Machine learning, developed from computational learning and pattern recognition theory, makes computers able to learn without being explicitly programmed, and it has been widely used to devise prediction models55. Classification machine learning models can be validated by many accuracy estimation methods and evaluated by tools for classification model assessment. Random Forest(RF) is an ensemble classifier that has been proven to be robust in classification issue with high dimensional data, which is often employed in handling bioinformatics problems56. Although the class predictions are averaged multiple deep decision RF trees, the final model prediction is based on the majority vote57.
Based on the sequence and other physicochemical properties of each protein, we discriminated and predicted the DEPDC proteins from non-DEPDC proteins with a machine learning algorithm by extracting the 188D and 20D feature vectors and constructing a binary classifier for this purpose in this study.

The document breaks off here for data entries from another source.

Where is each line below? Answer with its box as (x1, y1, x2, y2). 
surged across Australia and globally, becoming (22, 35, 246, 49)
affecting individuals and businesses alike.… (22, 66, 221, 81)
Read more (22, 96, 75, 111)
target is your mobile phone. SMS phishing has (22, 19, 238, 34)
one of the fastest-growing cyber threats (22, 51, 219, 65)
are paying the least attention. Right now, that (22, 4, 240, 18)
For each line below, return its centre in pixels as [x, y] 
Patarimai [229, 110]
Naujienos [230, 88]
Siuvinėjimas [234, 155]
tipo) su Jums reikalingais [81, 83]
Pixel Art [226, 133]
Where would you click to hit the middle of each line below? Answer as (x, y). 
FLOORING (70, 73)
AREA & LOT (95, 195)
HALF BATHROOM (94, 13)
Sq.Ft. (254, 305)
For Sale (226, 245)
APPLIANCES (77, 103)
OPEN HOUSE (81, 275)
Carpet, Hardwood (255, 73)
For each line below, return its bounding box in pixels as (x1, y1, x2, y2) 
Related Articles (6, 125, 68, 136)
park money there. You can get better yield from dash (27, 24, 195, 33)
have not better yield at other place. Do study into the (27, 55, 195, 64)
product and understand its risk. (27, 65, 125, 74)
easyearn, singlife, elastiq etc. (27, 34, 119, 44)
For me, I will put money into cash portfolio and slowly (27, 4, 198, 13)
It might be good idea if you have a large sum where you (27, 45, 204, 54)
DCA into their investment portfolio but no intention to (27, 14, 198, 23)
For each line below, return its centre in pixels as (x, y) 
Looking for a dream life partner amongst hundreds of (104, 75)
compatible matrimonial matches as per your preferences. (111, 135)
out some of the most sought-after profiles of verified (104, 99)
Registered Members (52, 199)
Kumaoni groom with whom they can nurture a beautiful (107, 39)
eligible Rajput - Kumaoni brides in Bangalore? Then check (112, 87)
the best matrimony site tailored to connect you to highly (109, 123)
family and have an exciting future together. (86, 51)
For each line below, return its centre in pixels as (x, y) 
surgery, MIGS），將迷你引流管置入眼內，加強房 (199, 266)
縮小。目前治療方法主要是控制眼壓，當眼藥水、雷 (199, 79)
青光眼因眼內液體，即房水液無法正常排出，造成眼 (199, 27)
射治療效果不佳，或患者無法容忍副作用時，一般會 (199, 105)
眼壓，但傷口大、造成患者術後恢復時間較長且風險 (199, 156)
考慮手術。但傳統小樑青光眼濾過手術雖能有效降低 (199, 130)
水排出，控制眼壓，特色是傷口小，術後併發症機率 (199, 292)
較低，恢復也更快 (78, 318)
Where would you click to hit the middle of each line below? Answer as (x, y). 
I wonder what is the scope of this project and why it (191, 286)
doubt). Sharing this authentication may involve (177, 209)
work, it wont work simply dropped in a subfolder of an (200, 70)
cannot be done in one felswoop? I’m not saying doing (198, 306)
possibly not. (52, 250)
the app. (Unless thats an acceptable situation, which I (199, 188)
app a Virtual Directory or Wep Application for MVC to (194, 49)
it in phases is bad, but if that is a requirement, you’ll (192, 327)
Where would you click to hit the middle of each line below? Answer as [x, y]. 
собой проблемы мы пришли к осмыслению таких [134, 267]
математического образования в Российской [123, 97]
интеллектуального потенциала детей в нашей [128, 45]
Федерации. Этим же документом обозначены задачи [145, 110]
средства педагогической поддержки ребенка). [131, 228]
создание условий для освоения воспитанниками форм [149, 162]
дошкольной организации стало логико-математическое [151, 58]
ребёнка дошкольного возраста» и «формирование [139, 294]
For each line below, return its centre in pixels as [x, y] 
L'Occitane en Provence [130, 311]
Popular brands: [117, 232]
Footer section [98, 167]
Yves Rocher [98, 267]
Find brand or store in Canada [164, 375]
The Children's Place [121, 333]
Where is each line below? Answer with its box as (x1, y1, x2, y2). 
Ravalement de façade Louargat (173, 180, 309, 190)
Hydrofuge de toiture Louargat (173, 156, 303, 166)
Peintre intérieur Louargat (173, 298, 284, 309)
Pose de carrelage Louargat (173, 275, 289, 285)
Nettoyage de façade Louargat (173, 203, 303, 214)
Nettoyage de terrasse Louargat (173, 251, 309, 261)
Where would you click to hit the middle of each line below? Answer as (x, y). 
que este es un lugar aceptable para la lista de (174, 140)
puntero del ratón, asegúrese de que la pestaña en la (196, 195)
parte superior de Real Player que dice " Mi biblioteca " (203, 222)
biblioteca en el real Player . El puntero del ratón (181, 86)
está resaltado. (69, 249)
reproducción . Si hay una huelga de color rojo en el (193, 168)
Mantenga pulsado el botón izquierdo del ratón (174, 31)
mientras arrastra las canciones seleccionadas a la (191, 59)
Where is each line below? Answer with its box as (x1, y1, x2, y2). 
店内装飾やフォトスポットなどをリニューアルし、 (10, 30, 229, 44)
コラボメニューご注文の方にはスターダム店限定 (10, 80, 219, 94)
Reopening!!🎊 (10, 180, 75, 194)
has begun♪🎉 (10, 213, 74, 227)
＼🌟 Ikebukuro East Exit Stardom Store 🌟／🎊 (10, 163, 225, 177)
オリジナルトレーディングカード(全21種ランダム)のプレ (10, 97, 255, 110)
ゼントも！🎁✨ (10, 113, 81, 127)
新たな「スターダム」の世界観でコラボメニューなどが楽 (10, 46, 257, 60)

Subsequently, we searched for the main motifs of human DEPDC proteins, which are related to their functional domains. Finally, we performed experimental verification of human DEPDC gene expression with qRT-PCR in HCC and adjacent normal tissues.
Results
Phylogenetic analysis of positive Pfam corresponding longest protein sequences
Based on the neighbor-joining algorithm and bootstrap method for phylogeny test, the number of bootstrap replicates was set to 500, and the tree was out-grouped with the “Root On Midpoint” option58. Subsequently, we built a robust circular polar phylogenetic tree of the whole positive 160 Pfam-containing sequence members (Fig. 2). The general presentation of this tree can obviously distinguish all members into three main classes, Cluster I–III, which included a total of 71 species. From the figure, the Cluster Icontained 45 species (right), Cluster II kept 24 species (bottom left), and Cluster III had 19 species (upper left). Among these clusters, the 21 human proteins were distributed between Clusters I and II.
Reclassification of positive and negative proteins
We obtained data on the 188D and 20D feature vectors from the positive and negative groups for import into the Weka explorer. The results showed that the correctly classified rates were 96.2% and 93.2%, whereas the ROC area reached 0.995 and 0.983. The confusion matrix is shown as Table 1. The four common measured features are illustrated in Fig. 3.
Table 1. Confusion matrix from RF classifier with 188D and 20D methods.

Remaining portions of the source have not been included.